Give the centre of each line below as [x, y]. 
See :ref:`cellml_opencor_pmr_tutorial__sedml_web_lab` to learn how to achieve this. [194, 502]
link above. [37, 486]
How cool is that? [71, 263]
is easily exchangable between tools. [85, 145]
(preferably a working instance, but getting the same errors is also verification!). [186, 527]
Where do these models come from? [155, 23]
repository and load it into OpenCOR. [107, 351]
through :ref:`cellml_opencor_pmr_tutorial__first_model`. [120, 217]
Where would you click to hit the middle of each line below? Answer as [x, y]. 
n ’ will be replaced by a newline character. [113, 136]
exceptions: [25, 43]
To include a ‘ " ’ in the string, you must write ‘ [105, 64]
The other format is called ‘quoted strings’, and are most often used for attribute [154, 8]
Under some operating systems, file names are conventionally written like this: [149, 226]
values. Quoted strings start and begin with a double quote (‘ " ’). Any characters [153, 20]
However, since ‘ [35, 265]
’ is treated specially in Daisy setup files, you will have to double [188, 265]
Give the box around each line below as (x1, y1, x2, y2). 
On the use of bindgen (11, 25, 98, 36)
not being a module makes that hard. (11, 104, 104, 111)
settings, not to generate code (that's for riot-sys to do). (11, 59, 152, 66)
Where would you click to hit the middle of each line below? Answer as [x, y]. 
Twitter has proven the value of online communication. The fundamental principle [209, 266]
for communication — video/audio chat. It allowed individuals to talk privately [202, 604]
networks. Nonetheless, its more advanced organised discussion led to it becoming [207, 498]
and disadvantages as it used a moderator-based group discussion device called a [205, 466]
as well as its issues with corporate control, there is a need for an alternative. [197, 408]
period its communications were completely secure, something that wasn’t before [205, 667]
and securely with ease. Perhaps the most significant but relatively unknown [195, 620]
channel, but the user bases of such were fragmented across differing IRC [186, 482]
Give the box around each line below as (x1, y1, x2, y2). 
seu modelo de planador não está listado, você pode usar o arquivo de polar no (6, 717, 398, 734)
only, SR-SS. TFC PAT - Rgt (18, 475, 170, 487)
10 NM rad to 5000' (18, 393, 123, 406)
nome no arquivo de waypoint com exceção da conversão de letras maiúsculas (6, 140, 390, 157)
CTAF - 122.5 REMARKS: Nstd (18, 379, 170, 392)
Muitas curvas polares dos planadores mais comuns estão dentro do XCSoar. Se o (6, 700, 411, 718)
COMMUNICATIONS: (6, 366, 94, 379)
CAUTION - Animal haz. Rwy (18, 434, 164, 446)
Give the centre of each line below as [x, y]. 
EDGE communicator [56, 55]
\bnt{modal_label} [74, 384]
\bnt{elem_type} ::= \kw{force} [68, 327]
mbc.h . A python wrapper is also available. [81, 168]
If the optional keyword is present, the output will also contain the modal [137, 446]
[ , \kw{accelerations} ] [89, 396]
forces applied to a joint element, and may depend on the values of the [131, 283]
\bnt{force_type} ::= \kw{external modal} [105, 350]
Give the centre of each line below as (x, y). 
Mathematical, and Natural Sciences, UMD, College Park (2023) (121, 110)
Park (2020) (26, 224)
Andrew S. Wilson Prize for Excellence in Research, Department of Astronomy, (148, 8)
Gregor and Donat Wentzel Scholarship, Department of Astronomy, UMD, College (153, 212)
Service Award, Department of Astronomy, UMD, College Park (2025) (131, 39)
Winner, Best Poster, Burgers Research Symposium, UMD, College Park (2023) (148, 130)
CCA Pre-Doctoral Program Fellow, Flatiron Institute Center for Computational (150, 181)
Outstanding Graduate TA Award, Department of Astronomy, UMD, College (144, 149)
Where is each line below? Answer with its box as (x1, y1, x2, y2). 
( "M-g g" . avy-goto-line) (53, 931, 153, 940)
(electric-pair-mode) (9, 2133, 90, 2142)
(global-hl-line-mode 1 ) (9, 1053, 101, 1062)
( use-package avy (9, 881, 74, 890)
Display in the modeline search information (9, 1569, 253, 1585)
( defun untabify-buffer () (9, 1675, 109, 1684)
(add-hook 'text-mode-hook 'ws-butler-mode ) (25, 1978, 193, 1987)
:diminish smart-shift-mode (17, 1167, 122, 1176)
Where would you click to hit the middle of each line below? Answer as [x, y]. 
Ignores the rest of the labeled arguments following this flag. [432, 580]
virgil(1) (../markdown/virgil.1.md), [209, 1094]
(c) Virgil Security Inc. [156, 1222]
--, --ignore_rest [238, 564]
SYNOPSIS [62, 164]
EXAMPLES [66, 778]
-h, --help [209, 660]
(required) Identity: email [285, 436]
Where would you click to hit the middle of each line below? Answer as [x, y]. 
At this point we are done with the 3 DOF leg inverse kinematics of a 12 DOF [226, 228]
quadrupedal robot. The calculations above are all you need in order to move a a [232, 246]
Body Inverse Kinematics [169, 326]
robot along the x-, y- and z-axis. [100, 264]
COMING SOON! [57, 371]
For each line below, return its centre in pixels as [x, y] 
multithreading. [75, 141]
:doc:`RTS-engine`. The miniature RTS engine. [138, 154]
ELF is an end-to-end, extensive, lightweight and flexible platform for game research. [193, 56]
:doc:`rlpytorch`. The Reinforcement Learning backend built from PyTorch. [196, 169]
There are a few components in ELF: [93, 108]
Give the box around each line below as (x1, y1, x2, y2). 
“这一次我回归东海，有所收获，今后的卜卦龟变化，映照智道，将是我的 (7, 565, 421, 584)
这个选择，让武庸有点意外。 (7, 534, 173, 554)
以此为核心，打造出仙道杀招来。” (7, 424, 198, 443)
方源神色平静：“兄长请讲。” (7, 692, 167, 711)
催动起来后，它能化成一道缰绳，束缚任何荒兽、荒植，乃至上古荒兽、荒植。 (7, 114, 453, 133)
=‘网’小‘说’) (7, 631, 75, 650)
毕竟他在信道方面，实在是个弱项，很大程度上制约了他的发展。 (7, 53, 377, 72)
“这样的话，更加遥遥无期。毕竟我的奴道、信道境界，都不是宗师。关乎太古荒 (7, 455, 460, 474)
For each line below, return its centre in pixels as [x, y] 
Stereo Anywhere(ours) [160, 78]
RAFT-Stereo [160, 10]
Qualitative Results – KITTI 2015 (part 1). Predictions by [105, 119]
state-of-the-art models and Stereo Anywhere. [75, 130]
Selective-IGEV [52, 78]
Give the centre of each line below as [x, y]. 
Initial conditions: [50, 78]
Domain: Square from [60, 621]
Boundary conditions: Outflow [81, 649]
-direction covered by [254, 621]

======

§ Exercise: Within the material above, find the lines that contain the word "College"; copy them.

§ Output:
Mathematical, and Natural Sciences, UMD, College Park (2023) (121, 110)
Gregor and Donat Wentzel Scholarship, Department of Astronomy, UMD, College (153, 212)
Service Award, Department of Astronomy, UMD, College Park (2025) (131, 39)
Winner, Best Poster, Burgers Research Symposium, UMD, College Park (2023) (148, 130)
Outstanding Graduate TA Award, Department of Astronomy, UMD, College (144, 149)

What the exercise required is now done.